--- Records for processing ---

◇ ◇ ◇ ◇

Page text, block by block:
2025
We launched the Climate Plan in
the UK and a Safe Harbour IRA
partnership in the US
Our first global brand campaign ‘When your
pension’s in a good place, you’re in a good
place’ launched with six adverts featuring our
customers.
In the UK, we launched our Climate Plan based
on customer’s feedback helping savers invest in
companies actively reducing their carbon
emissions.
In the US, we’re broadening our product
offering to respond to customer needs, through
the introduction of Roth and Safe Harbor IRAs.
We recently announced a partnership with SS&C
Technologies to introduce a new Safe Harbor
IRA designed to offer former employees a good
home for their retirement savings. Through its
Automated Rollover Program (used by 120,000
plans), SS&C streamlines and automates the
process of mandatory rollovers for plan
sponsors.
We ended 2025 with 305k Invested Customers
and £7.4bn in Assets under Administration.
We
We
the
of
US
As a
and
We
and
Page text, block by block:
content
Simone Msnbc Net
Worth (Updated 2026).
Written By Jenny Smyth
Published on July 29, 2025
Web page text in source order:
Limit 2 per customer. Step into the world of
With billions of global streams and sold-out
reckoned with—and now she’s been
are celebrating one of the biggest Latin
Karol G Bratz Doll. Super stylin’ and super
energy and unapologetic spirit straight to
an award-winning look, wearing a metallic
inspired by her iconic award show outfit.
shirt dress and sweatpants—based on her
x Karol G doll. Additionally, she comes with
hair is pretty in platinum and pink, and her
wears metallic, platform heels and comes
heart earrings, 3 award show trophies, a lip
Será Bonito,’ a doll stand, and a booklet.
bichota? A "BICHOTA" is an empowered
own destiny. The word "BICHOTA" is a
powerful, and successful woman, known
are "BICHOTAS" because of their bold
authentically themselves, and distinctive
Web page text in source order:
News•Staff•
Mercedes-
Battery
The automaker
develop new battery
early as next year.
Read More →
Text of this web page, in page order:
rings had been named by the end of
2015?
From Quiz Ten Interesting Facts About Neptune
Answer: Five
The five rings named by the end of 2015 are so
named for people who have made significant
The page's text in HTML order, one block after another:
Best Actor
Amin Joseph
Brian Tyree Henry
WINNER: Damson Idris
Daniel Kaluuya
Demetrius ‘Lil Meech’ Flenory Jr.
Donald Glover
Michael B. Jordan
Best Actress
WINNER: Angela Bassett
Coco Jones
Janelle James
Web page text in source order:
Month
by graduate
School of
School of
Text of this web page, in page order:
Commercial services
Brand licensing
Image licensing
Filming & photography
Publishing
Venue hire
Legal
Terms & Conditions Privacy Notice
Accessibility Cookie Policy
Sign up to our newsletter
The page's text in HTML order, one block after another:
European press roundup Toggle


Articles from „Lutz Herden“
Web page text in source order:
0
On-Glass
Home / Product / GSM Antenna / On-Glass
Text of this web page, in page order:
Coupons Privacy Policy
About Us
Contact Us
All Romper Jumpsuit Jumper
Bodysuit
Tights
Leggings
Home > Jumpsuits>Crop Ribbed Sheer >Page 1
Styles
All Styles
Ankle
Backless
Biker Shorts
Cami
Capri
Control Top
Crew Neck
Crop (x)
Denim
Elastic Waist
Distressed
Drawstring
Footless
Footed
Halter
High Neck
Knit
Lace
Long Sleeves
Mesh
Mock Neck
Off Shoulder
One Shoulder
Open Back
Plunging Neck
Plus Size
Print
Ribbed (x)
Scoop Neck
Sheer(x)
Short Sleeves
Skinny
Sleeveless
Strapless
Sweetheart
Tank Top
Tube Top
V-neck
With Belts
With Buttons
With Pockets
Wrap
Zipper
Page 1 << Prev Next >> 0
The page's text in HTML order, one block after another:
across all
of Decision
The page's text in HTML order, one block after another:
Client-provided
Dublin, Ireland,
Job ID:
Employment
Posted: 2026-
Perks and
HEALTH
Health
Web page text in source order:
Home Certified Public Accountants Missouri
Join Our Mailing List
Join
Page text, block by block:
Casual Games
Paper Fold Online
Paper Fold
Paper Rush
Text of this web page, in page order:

◇ ◇ ◇ ◇

--- Aim of the task ---
The full set of records is to be written out once more, word for word.

--- Written answer ---
Page text, block by block:
2025
We launched the Climate Plan in
the UK and a Safe Harbour IRA
partnership in the US
Our first global brand campaign ‘When your
pension’s in a good place, you’re in a good
place’ launched with six adverts featuring our
customers.
In the UK, we launched our Climate Plan based
on customer’s feedback helping savers invest in
companies actively reducing their carbon
emissions.
In the US, we’re broadening our product
offering to respond to customer needs, through
the introduction of Roth and Safe Harbor IRAs.
We recently announced a partnership with SS&C
Technologies to introduce a new Safe Harbor
IRA designed to offer former employees a good
home for their retirement savings. Through its
Automated Rollover Program (used by 120,000
plans), SS&C streamlines and automates the
process of mandatory rollovers for plan
sponsors.
We ended 2025 with 305k Invested Customers
and £7.4bn in Assets under Administration.
We
We
the
of
US
As a
and
We
and
Page text, block by block:
content
Simone Msnbc Net
Worth (Updated 2026).
Written By Jenny Smyth
Published on July 29, 2025
Web page text in source order:
Limit 2 per customer. Step into the world of
With billions of global streams and sold-out
reckoned with—and now she’s been
are celebrating one of the biggest Latin
Karol G Bratz Doll. Super stylin’ and super
energy and unapologetic spirit straight to
an award-winning look, wearing a metallic
inspired by her iconic award show outfit.
shirt dress and sweatpants—based on her
x Karol G doll. Additionally, she comes with
hair is pretty in platinum and pink, and her
wears metallic, platform heels and comes
heart earrings, 3 award show trophies, a lip
Será Bonito,’ a doll stand, and a booklet.
bichota? A "BICHOTA" is an empowered
own destiny. The word "BICHOTA" is a
powerful, and successful woman, known
are "BICHOTAS" because of their bold
authentically themselves, and distinctive
Web page text in source order:
News•Staff•
Mercedes-
Battery
The automaker
develop new battery
early as next year.
Read More →
Text of this web page, in page order:
rings had been named by the end of
2015?
From Quiz Ten Interesting Facts About Neptune
Answer: Five
The five rings named by the end of 2015 are so
named for people who have made significant
The page's text in HTML order, one block after another:
Best Actor
Amin Joseph
Brian Tyree Henry
WINNER: Damson Idris
Daniel Kaluuya
Demetrius ‘Lil Meech’ Flenory Jr.
Donald Glover
Michael B. Jordan
Best Actress
WINNER: Angela Bassett
Coco Jones
Janelle James
Web page text in source order:
Month
by graduate
School of
School of
Text of this web page, in page order:
Commercial services
Brand licensing
Image licensing
Filming & photography
Publishing
Venue hire
Legal
Terms & Conditions Privacy Notice
Accessibility Cookie Policy
Sign up to our newsletter
The page's text in HTML order, one block after another:
European press roundup Toggle


Articles from „Lutz Herden“
Web page text in source order:
0
On-Glass
Home / Product / GSM Antenna / On-Glass
Text of this web page, in page order:
Coupons Privacy Policy
About Us
Contact Us
All Romper Jumpsuit Jumper
Bodysuit
Tights
Leggings
Home > Jumpsuits>Crop Ribbed Sheer >Page 1
Styles
All Styles
Ankle
Backless
Biker Shorts
Cami
Capri
Control Top
Crew Neck
Crop (x)
Denim
Elastic Waist
Distressed
Drawstring
Footless
Footed
Halter
High Neck
Knit
Lace
Long Sleeves
Mesh
Mock Neck
Off Shoulder
One Shoulder
Open Back
Plunging Neck
Plus Size
Print
Ribbed (x)
Scoop Neck
Sheer(x)
Short Sleeves
Skinny
Sleeveless
Strapless
Sweetheart
Tank Top
Tube Top
V-neck
With Belts
With Buttons
With Pockets
Wrap
Zipper
Page 1 << Prev Next >> 0
The page's text in HTML order, one block after another:
across all
of Decision
The page's text in HTML order, one block after another:
Client-provided
Dublin, Ireland,
Job ID:
Employment
Posted: 2026-
Perks and
HEALTH
Health
Web page text in source order:
Home Certified Public Accountants Missouri
Join Our Mailing List
Join
Page text, block by block:
Casual Games
Paper Fold Online
Paper Fold
Paper Rush
Text of this web page, in page order:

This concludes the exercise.